Let p(x) = ax + b and q(x) = cx + d be two linear polynomials such that:
(i) The graph of p(x) passes through the points (2, 3) and (6, 11).
(ii) The graph of q(x) passes through the point (4, –1).
(iii) The graph of q(x) is parallel to the graph of p(x).

Find the polynomials p(x) and q(x).
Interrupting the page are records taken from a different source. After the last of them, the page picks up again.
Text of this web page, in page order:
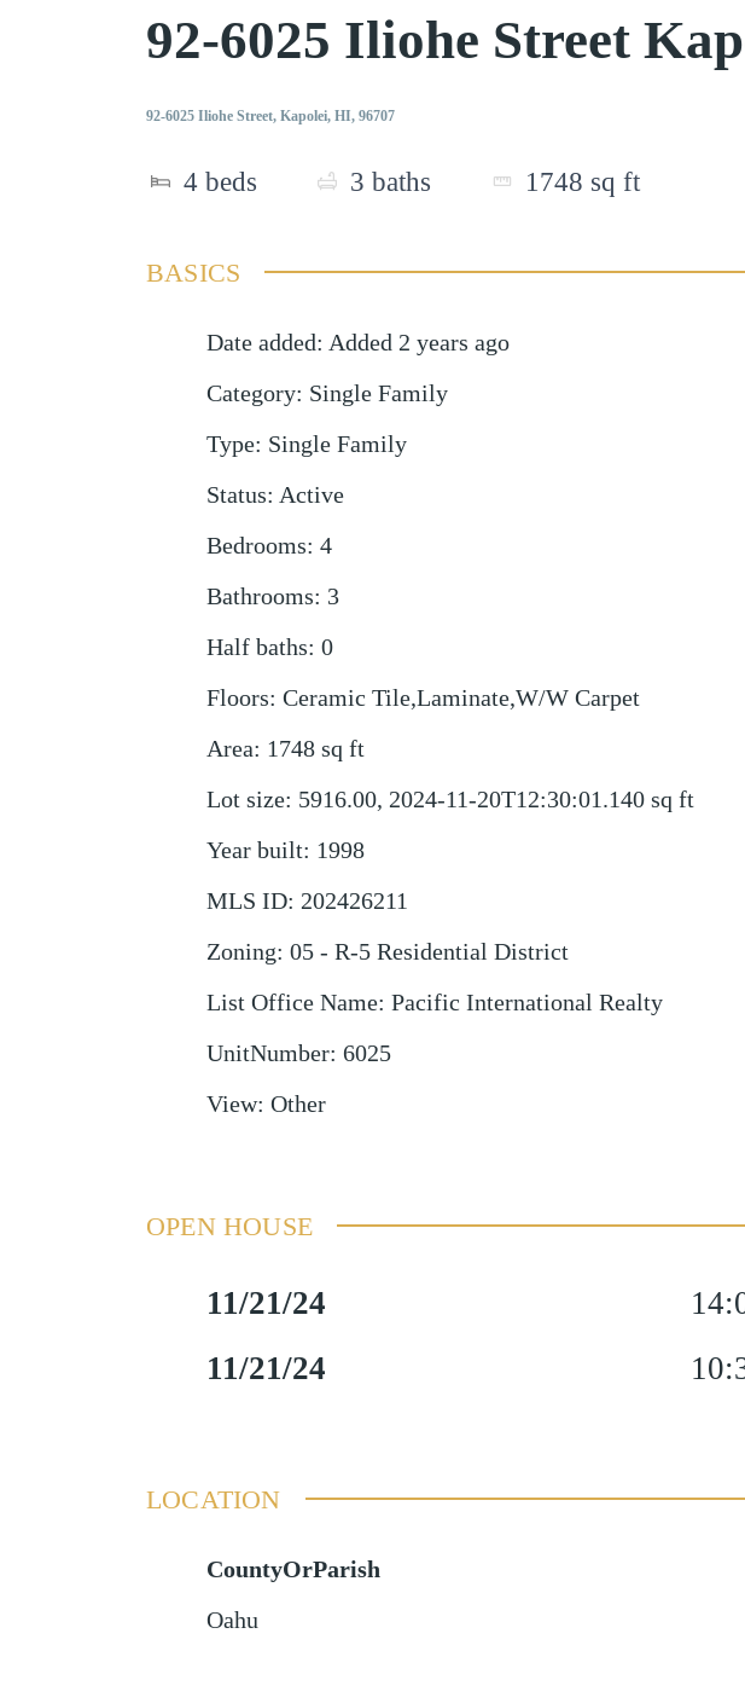
92-6025 Iliohe Street
92-6025 Iliohe Street, Kapolei, HI, 96707
4 beds 3 baths 1748 sq ft
BASICS
Date added: Added 2 years ago
Category: Single Family
Type: Single Family
Status: Active
Bedrooms: 4
Bathrooms: 3
Half baths: 0
Floors: Ceramic Tile,Laminate,W/W Carpet
Area: 1748 sq ft
Lot size: 5916.00, 2024-11-20T12:30:01.140 sq ft
Year built: 1998
MLS ID: 202426211
Zoning: 05 - R-5 Residential District
List Office Name: Pacific International Realty
UnitNumber: 6025
View: Other
OPEN HOUSE
11/21/24
11/21/24
LOCATION
CountyOrParish
Oahu

Also, find the coordinates of the point where these lines meet the x-axis.

Given:

p(x) = ax + b and q(x) = cx + d

Using condition (i): p(x) passes through (2, 3) and (6, 11)

When x = 2, p(x) = 3:

3 = 2a + b …(I)

When x = 6, p(x) = 11:

11 = 6a + b …(II)

Subtracting (I) from (II):

(6a + b) - (2a + b) = 11 - 3

⇒ 4a = 8

⇒ a = 2

Substituting a = 2 in (I):

3 = 2(2) + b

⇒ 3 = 4 + b

⇒ b = -1

∴ p(x) = 2x - 1.

Using condition (iii): q(x) is parallel to p(x)

Parallel lines have the same slope. So, c = a = 2.
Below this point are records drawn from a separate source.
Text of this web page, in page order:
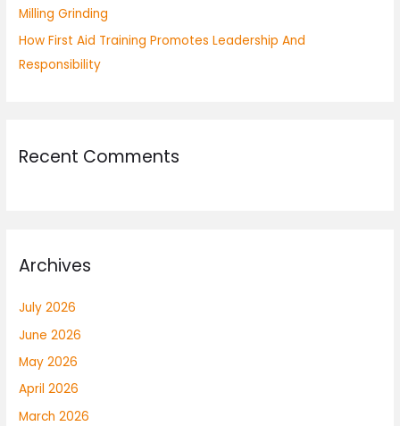
Milling Grinding
How First Aid Training Promotes Leadership And
Responsibility
Recent Comments
Archives
July 2026
June 2026
May 2026
April 2026
March 2026

Using condition (ii): q(x) passes through (4, -1)

When x = 4, q(x) = -1:

-1 = c(4) + d

⇒ -1 = 2(4) + d

⇒ -1 = 8 + d

⇒ d = -9

∴ q(x) = 2x - 9.

Finding the coordinates of the points where the lines meet the x-axis:

For p(x) = 2x - 1, when y = 0:

2x - 1 = 0

⇒ 2x = 1

⇒ x = $\dfrac{1}{2}$

So, p(x) meets the x-axis at $\left(\dfrac{1}{2}, 0\right)$.

For q(x) = 2x - 9, when y = 0:

2x - 9 = 0

⇒ 2x = 9

⇒ x = $\dfrac{9}{2}$

So, q(x) meets the x-axis at $\left(\dfrac{9}{2}, 0\right)$.

Hence, p(x) = 2x - 1 and q(x) = 2x - 9. The graph of p(x) meets the x-axis at $\left(\dfrac{1}{2}, 0\right)$ and the graph of q(x) meets the x-axis at $\left(\dfrac{9}{2}, 0\right)$.